PIRE QUE LES ZONES DE NON-DROIT

LES ZONES DE NON-JOIE

Mis à jour le :15 novembre 2004. Auteur : Nicolas Arraitz.

À l’heure de la sieste, bien calé dans le sofa que CQFD met gracieusement à disposition du pèlerin fatigué et du rédacteur méritant, j’ai fait un rêve. J’ai rêvé non pas à un monde idéal, mais à un truc peu banal : les ventes de ce canard s’envolaient brusquement, et en deux tours de rotatives, nous devenions un groupe de presse maousse, avec chaînes TV, magasines spécialisés, infos en ligne, etc.

Mais voilà, chassez le naturel et il revient au galop : dans mon rêve, malgré le succès, nous restions une joyeuse équipe de branleurs et de voyous du verbe.

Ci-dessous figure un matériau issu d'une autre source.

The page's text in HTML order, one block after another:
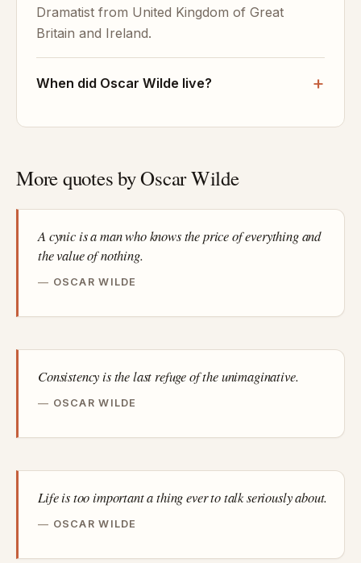
Dramatist from United Kingdom of Great
Britain and Ireland.
When did Oscar Wilde live?
More quotes by Oscar Wilde
A cynic is a man who knows the price of everything and
the value of nothing.
OSCAR WILDE
Consistency is the last refuge of the unimaginative.
OSCAR WILDE
Life is too important a thing ever to talk seriously about.
OSCAR WILDE
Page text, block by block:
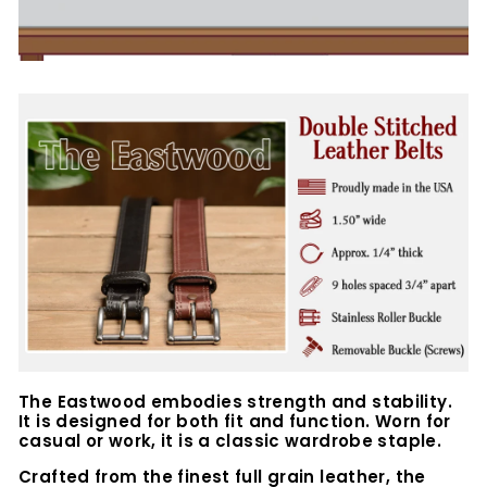
The Eastwood embodies strength and stability.
It is designed for both fit and function. Worn for
casual or work, it is a classic wardrobe staple.
Crafted from the finest full grain leather, the
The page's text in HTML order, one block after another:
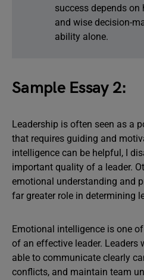
success depends
and wise decision-
ability alone.
Sample Essay 2:
Leadership is often seen as a
that requires guiding and
intelligence can be helpful, I
important quality of a leader.
emotional understanding and
far greater role in determining
Emotional intelligence is one
of an effective leader. Leaders
able to communicate clearly
conflicts, and maintain team
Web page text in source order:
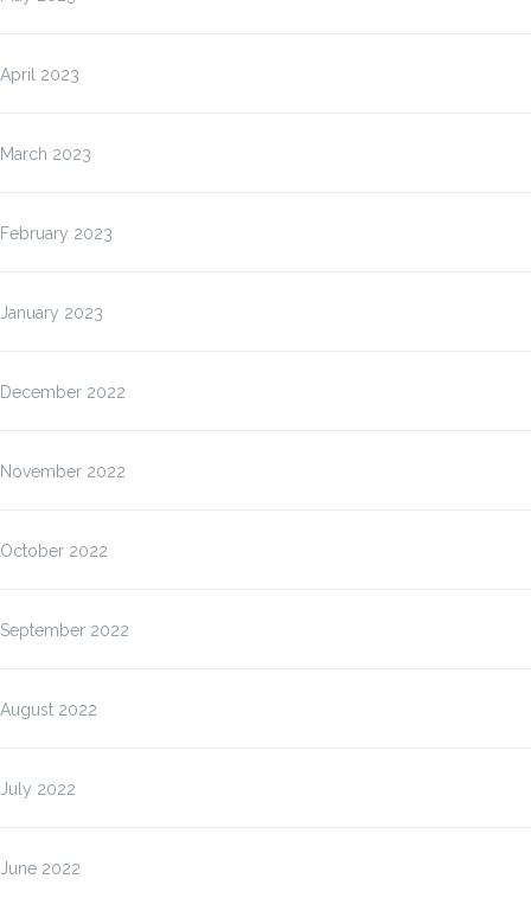
April 2023
March 2023
February 2023
January 2023
December 2022
November 2022
October 2022
September 2022
August 2022
July 2022
June 2022
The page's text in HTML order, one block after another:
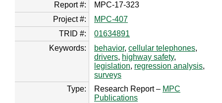
Report #:
MPC-17-323
Project #:
MPC-407
TRID #:
01634891
Keywords:
behavior, cellular telephones,
drivers, highway safety,
legislation, regression analysis,
surveys
Type:
Research Report – MPC
Publications
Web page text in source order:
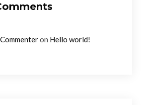
on Hello world!
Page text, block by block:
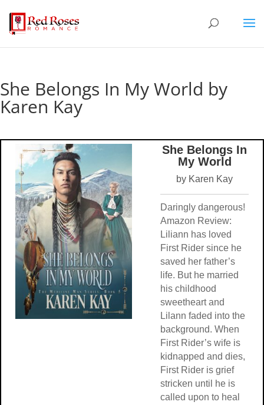
She Belongs In My World by
Karen Kay
She Belongs In
My World
by Karen Kay
Daringly dangerous!
Amazon Review:
Liliann has loved
First Rider since he
saved her father’s
life. But he married
his childhood
sweetheart and
Lilann faded into the
background. When
First Rider’s wife is
kidnapped and dies,
First Rider is grief
stricken until he is
called upon to heal
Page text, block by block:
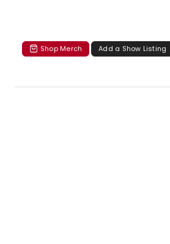
Shop Merch Add a Show Listing
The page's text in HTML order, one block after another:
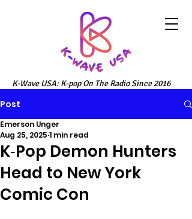
K-Wave USA: K-pop On The Radio Since 2016
Post
K‑Pop Demon Hunters
Head to New York
Comic Con
Emerson Unger
Aug 25, 2025 1 min read
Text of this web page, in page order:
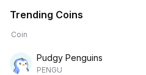
Trending Coins
Coin
Pudgy Penguins
PENGU
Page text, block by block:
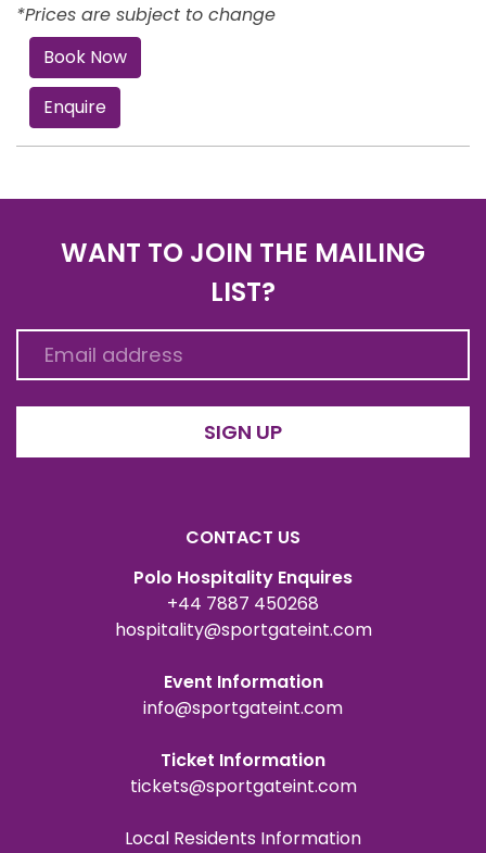
*Prices are subject to change
Book Now
Enquire
WANT TO JOIN THE MAILING
LIST?
SIGN UP
CONTACT US
Polo Hospitality Enquires
+44 7887 450268
hospitality@sportgateint.com
Event Information
info@sportgateint.com
Ticket Information
tickets@sportgateint.com
Local Residents Information
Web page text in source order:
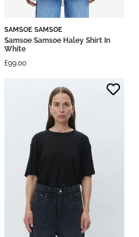
SAMSOE SAMSOE
Samsoe Samsoe Haley Shirt In
White
£99.00
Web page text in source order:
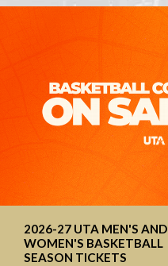
2026-27 UTA MEN'S AND
WOMEN'S BASKETBALL
SEASON TICKETS
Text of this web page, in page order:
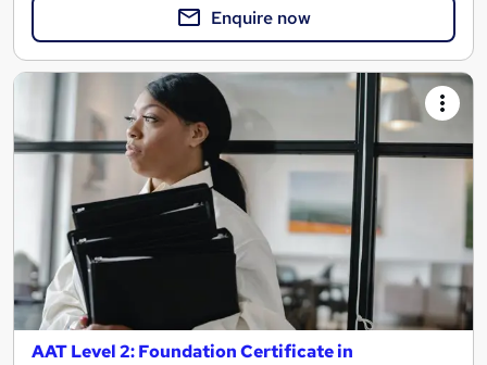
Enquire now
AAT Level 2: Foundation Certificate in
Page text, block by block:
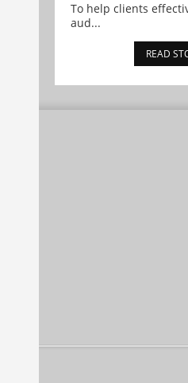
To help clients
aud...
READ
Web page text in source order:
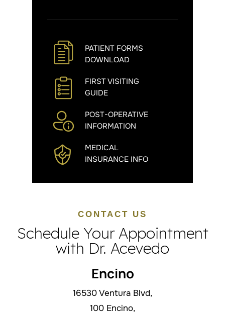
PATIENT FORMS
DOWNLOAD
FIRST VISITING
GUIDE
POST-OPERATIVE
INFORMATION
MEDICAL
INSURANCE INFO
CONTACT US
Schedule Your Appointment
with Dr. Acevedo
Encino
16530 Ventura Blvd,
100 Encino,

Ce qui nous amenait - quoi de plus légitime ? - à lancer une ambitieuse campagne de presse en vue d’imposer notre style de vie à la planète entière (tout ça depuis le fond d’un sofa défoncé et le temps que dure une sieste !) L’idée était simple, la stratégie limpide. Nous allions, armés de caméras, de calepins et de satellites, assiéger les zones de non-joie où se terrent, dans un vil état de consanguinité et d’obscurantisme, la part anti-sociale de la société, j’ai nommé : les riches. Du haut de notre puissance de feu médiatique, nous allions courageusement dénoncer ce qui se trame dans leurs banlieues modèles, leurs résidences fermées, leurs petits paradis privés. Nous allions lancer des hordes de vaillants reporters sur la trace de ces ghettos dorés qui couvent en leur sein l’œuf de l’égoïsme et de la guerre. Nous allions mobiliser des parterres de sommités qui assommeraient nos ennemis à longueur d’antenne avec des discours sans appel. Un de nos intervenants fétiches serait Faudel Ziani, ce terroriste de quartier qui affirme sans frémir : « Les problèmes de ton voisin sont aussi les tiens, il vit les mêmes galères. » (voir l’interview des militants de Bouge qui bouge). Affirmation péremptoire qui, convenablement martelée par nos tentaculaires médias, pourrait bien changer la face du monde : en effet, parler à son voisin est un crime qui peut mener loin. Si cette relation de bon voisinage débouchait, par exemple, sur le prêt de ta perceuse au dit voisin le jour où il en a besoin, cela constituerait un indéniable manque à gagner pour Black & Decker. Cette pratique, si elle se généralisait, pourrait avoir des conséquences macro-économiques désastreuses (et on comprend mieux pourquoi le maire de Dammarie-lès-Lys et la BAC en ont après ce dangereux subversif de Faudel).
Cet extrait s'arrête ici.